Nous baignons dans l’imaginaire techniciste, il nous dit ce qu’il faut considérer comme réel, vrai et important. Or l’imaginaire fait partie de l’être intime de l’homme de chair ; il lui colle littéralement à la peau. C’est pourquoi, lorsqu’on remet cet imaginaire en question, cet homme peut réagir comme si on lui arrachait la peau. À cet égard, il n’y a guère de différence entre l’imaginaire religieux des sociétés sacro-magiques et l’imaginaire techniciste de la société moderne. Ce qui explique que l’homme de chair qui appartient à la société technicienne, confronté aux problèmes posés par l’accélération du changement technique, ne sache répondre que par plus de technique.
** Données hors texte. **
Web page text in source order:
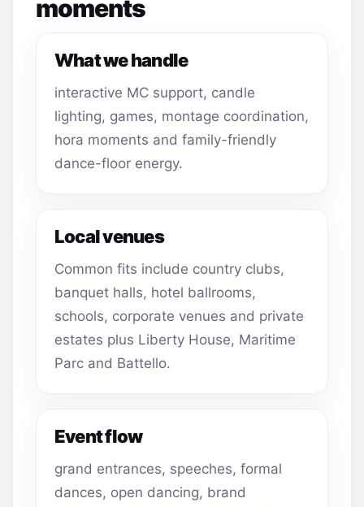
moments
What we handle
interactive MC support, candle
lighting, games, montage coordination,
hora moments and family-friendly
dance-floor energy.
Local venues
Common fits include country clubs,
banquet halls, hotel ballrooms,
schools, corporate venues and private
estates plus Liberty House, Maritime
Parc and Battello.
Event flow
grand entrances, speeches, formal
dances, open dancing, brand

Mais le projet moderne de mobiliser la puissance opératoire des formalismes techniques, scientifique et économique, voire d’en généraliser l’application pour réorganiser la vie individuelle et collective, risque d’aggraver encore plus la désorganisation, voire la décomposition « du rez-de-chaussée de la civilisation ».
La Technique de la chair, L’Échappée, 2021, p. 228.
L’homme moderne, celui de la société technicienne, a cherché à projeter autour de lui un système de médiation grâce auquel il tente de réaliser son désir d’échapper au tragique de sa condition. Etre fragile, ambigu, problématique, être relatif par excellence, voué à vivre dans la zone incertaine où la matière se fait esprit, l’homme a essayé de se créer un environnement propre qui lui permet d’affirmer son identité en maîtrisant et en utilisant à son profit les propriétés de ce monde. Mais de cette maîtrise, il attend non seulement la satisfaction efficace de ses besoins, mais aussi la réalisation de son désir de dépasser sa condition, de surmonter sa naturalité et de s’ériger en absolu. Malheureusement, l’homme reste ce qu’il est ; relatif et transitoire individu de chair pensante, il n’arrive pas à s’approprier les qualités de l’existence absolue qu’il désire. Ces qualités, c’est sur ses médiations, ses instruments, sa technique qu’il va les projeter. Et moins l’homme arrive à assouvir son désir de changer de peau, de dépasser les limites de sa condition, plus il va transformer ses œuvres en une sorte d’absolu. Voulant échapper à la nature et à sa nature, l’homme moderne travaille donc à créer une sorte de surréalité libératrice à laquelle il accorde une valeur inconditionnelle, et à laquelle il est prêt à tout sacrifier, y compris lui-même.
La Technique de la chair, L’Échappée, 2021, p. 366.
L’être de chair a besoin de vivre au sein d’une civilisation qui inscrit la puissance des techniques dans un ordre symbolique plus vaste, qui organise les relations que les hommes ont entre eux et avec le monde. En retour, ce monde symbolique, qui varie selon les civilisations, fournit à chaque individu le sol à partir duquel il peut se construire comme personne. Les transformations des techniques, l’accès à de nouveaux degrés ou même à de nouvelles formes de puissance, ont toujours retenti sur l’univers symbolique des hommes, selon un processus d’interaction. D’un côté, les innovations techniques appellent par exemple de nouvelles manières de vivre ensemble ; de l’autre les constructions symboliques imposent en retour des limites à la puissance des nouvelles techniques, limites au-delà desquelles leur usage ne peut être ni bon, ni beau, ni juste. L’homme de chair a donc besoin de vivre dans une civilisation.
La Technique de la chair, L’Échappée, 2021, p. 369.